■ **REQUIREMENT**: Repeat the entries word for word. Leave nothing out.

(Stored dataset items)
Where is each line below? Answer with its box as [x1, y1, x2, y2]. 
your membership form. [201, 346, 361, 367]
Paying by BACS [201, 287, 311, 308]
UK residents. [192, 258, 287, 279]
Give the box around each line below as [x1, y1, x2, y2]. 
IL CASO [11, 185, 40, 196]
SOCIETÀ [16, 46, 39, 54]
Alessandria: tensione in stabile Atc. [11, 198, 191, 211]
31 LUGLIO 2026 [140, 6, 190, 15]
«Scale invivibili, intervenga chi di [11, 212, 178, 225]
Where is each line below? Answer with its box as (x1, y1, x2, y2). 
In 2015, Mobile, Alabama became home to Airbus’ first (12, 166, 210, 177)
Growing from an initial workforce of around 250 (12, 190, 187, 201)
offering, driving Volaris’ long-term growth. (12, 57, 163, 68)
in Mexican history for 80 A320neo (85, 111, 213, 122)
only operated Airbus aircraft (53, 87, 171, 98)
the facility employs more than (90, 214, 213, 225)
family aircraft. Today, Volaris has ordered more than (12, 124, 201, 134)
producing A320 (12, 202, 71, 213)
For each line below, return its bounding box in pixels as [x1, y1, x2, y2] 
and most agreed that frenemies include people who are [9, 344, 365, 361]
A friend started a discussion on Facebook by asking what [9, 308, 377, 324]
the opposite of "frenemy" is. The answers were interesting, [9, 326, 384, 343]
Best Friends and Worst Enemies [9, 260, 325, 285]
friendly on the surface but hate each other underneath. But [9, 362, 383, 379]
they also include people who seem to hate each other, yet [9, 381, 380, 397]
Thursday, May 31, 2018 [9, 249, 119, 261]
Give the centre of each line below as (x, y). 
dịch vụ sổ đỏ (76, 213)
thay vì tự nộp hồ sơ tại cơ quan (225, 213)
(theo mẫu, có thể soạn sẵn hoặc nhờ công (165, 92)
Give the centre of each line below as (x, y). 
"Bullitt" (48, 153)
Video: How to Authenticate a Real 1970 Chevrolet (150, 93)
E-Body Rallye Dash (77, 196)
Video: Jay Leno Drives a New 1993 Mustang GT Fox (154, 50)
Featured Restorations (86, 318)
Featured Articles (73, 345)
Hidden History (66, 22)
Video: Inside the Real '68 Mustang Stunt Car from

■ **REPLY**:
Where is each line below? Answer with its box as [x1, y1, x2, y2]. 
your membership form. [201, 346, 361, 367]
Paying by BACS [201, 287, 311, 308]
UK residents. [192, 258, 287, 279]
Give the box around each line below as [x1, y1, x2, y2]. 
IL CASO [11, 185, 40, 196]
SOCIETÀ [16, 46, 39, 54]
Alessandria: tensione in stabile Atc. [11, 198, 191, 211]
31 LUGLIO 2026 [140, 6, 190, 15]
«Scale invivibili, intervenga chi di [11, 212, 178, 225]
Where is each line below? Answer with its box as (x1, y1, x2, y2). 
In 2015, Mobile, Alabama became home to Airbus’ first (12, 166, 210, 177)
Growing from an initial workforce of around 250 (12, 190, 187, 201)
offering, driving Volaris’ long-term growth. (12, 57, 163, 68)
in Mexican history for 80 A320neo (85, 111, 213, 122)
only operated Airbus aircraft (53, 87, 171, 98)
the facility employs more than (90, 214, 213, 225)
family aircraft. Today, Volaris has ordered more than (12, 124, 201, 134)
producing A320 (12, 202, 71, 213)
For each line below, return its bounding box in pixels as [x1, y1, x2, y2] 
and most agreed that frenemies include people who are [9, 344, 365, 361]
A friend started a discussion on Facebook by asking what [9, 308, 377, 324]
the opposite of "frenemy" is. The answers were interesting, [9, 326, 384, 343]
Best Friends and Worst Enemies [9, 260, 325, 285]
friendly on the surface but hate each other underneath. But [9, 362, 383, 379]
they also include people who seem to hate each other, yet [9, 381, 380, 397]
Thursday, May 31, 2018 [9, 249, 119, 261]
Give the centre of each line below as (x, y). 
dịch vụ sổ đỏ (76, 213)
thay vì tự nộp hồ sơ tại cơ quan (225, 213)
(theo mẫu, có thể soạn sẵn hoặc nhờ công (165, 92)
Give the centre of each line below as (x, y). 
"Bullitt" (48, 153)
Video: How to Authenticate a Real 1970 Chevrolet (150, 93)
E-Body Rallye Dash (77, 196)
Video: Jay Leno Drives a New 1993 Mustang GT Fox (154, 50)
Featured Restorations (86, 318)
Featured Articles (73, 345)
Hidden History (66, 22)
Video: Inside the Real '68 Mustang Stunt Car from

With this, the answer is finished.